Some of that craziness is the way this world has always been, but things got worse after the kings of Digitoplosis and Dictionoplois banished their sisters, Rhyme and Reason. As the kings should have known, without Rhyme and Reason, things can get too silly, too quickly! That's why they task Milo with rescuing the princesses, equipping him to contend with the demons of ignorance that he'll meet along the way. These demons include the Terrible Triviam, who tempts people to do unimportant tasks now, instead of the thing they really should get to. Then there's the Demon of Insincerity, the Hideos Two-Faced Hypocrite, the Over-bearing-Know-It-All, and the Threadbare Excuse, all able to derail industry and the search for Truth. But Milo is ready to fight!

Caution

One caution would concern the demons, which might be scary for children. But these aren't Satan's minions – these are personifications of temptations (like in Pilgrim's Progress) that are trying to ensnare and delay Milo.

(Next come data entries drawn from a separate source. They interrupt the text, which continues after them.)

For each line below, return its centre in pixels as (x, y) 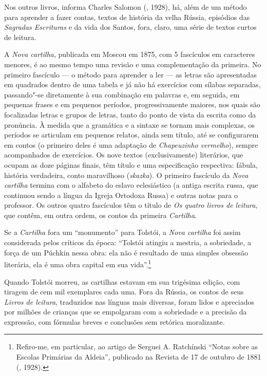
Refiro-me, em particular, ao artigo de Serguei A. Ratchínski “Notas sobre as (137, 347)
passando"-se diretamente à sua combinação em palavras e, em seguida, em (122, 94)
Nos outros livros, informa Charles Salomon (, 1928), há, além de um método (126, 7)
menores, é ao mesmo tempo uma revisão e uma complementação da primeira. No (133, 64)
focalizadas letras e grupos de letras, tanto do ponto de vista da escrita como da (130, 114)
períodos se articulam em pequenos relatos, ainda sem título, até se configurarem (131, 135)
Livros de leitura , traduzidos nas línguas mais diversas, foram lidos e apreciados (129, 301)
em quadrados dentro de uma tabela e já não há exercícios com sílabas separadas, (132, 84)
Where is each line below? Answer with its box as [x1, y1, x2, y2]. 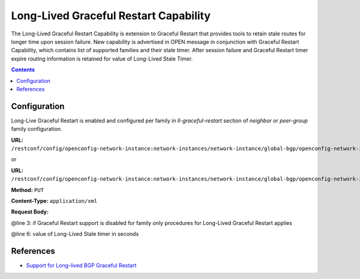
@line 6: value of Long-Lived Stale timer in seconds [11, 230, 139, 238]
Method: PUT [11, 186, 44, 193]
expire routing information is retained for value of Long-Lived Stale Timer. [11, 55, 193, 62]
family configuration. [11, 125, 62, 133]
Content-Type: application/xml [11, 197, 98, 204]
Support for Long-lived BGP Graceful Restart [26, 262, 137, 269]
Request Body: [11, 208, 49, 215]
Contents [11, 66, 35, 73]
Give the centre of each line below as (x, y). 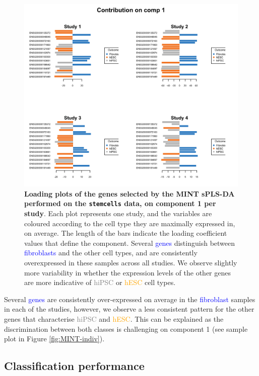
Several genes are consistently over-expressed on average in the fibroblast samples (130, 299)
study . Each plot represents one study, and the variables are (118, 213)
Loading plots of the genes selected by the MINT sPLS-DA (129, 193)
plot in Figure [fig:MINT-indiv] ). (54, 339)
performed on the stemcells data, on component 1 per (120, 203)
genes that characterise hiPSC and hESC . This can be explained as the (114, 318)
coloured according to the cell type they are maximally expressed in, (130, 223)
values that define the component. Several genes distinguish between (130, 243)

The other caution concerns the princesses Rhyme and Reason. Logic is an outworking of God's character, but in this secular story, logic – Rhyme and Reason – are the "gods" of the film (though they aren't described as such) able to completely transform the kingdom and save the day. It will be worth pointing out to kids how logic is not itself foundational, but lies on the foundation of God Himself.

Conclusion

This will be of interest to any who've read the book. For those not already familiar with the story, the closest thing I can liken it to is Alice in Wonderland, not in plot, but – I'll say it again – peculiarity. If your family is the sort that would be up for the surreal Alice, then they may love this adventure too!

That said, this takes a bit to get into - you might need to watch half an hour before you get a feel for what sort of movie this is. And also note, this is a film to be paused and discussed to be properly appreciated, whether to explain the wordplay to kids, or to point out to them the lesson Milo is learning.

Wednesday, November 17, 2021

C.S. Lewis: the Most Reluctant Convert

Biographical drama
93 minutes / 2021
RATING: 9/10

If you already know Lewis you're going to love this film; if you don't, this will soon have you loving Lewis for the way he could put into words the wonder God works in his and our own hearts. This is the story of Lewis's conversion from ardent atheist to "the most reluctant convert," bowing his knee to God not because he wanted to, but because he couldn't do otherwise.

It's also a story superbly told. There are three different actors playing Lewis, one as a boy, another as Lewis in his twenties, and the third, portrayed by Max McLean, as Lewis in his fifties. McLean's Lewis, the Christian Lewis, is actually the film's narrator, "breaking the fourth wall" by talking directly to the audience and explaining the thoughts being thunk by the other younger still-kicking-against-the-goads Lewises. It's all shot on location, so we're able to walk along with the older Lewis through the halls of Oxford as he takes us, for example, to a pivotal discussion his younger self is about to have with J.R.R. Tolkien. What an absolute delight!

The showing I went to with my brother-in-law started with a 12-minute documentary, The Making of the Most Reluctant Convert. It was an odd way to begin, and a friend mentioned that this featurette was likely supposed to come afterward. But because the film itself has a non-stop intensity – not from car chases or explosions, but from the young Lewis's constant wrestlings with God – it was a help to have this slower introduction. Like the blurb on the back cover of a book, the featurette summed up what was to come, prepping us before we were launched right into it. Whether intentional or not, front-loading the featurette was brilliant, and if it doesn't come that way on the DVD, I'd recommend heading to the special features to begin with the documentary first.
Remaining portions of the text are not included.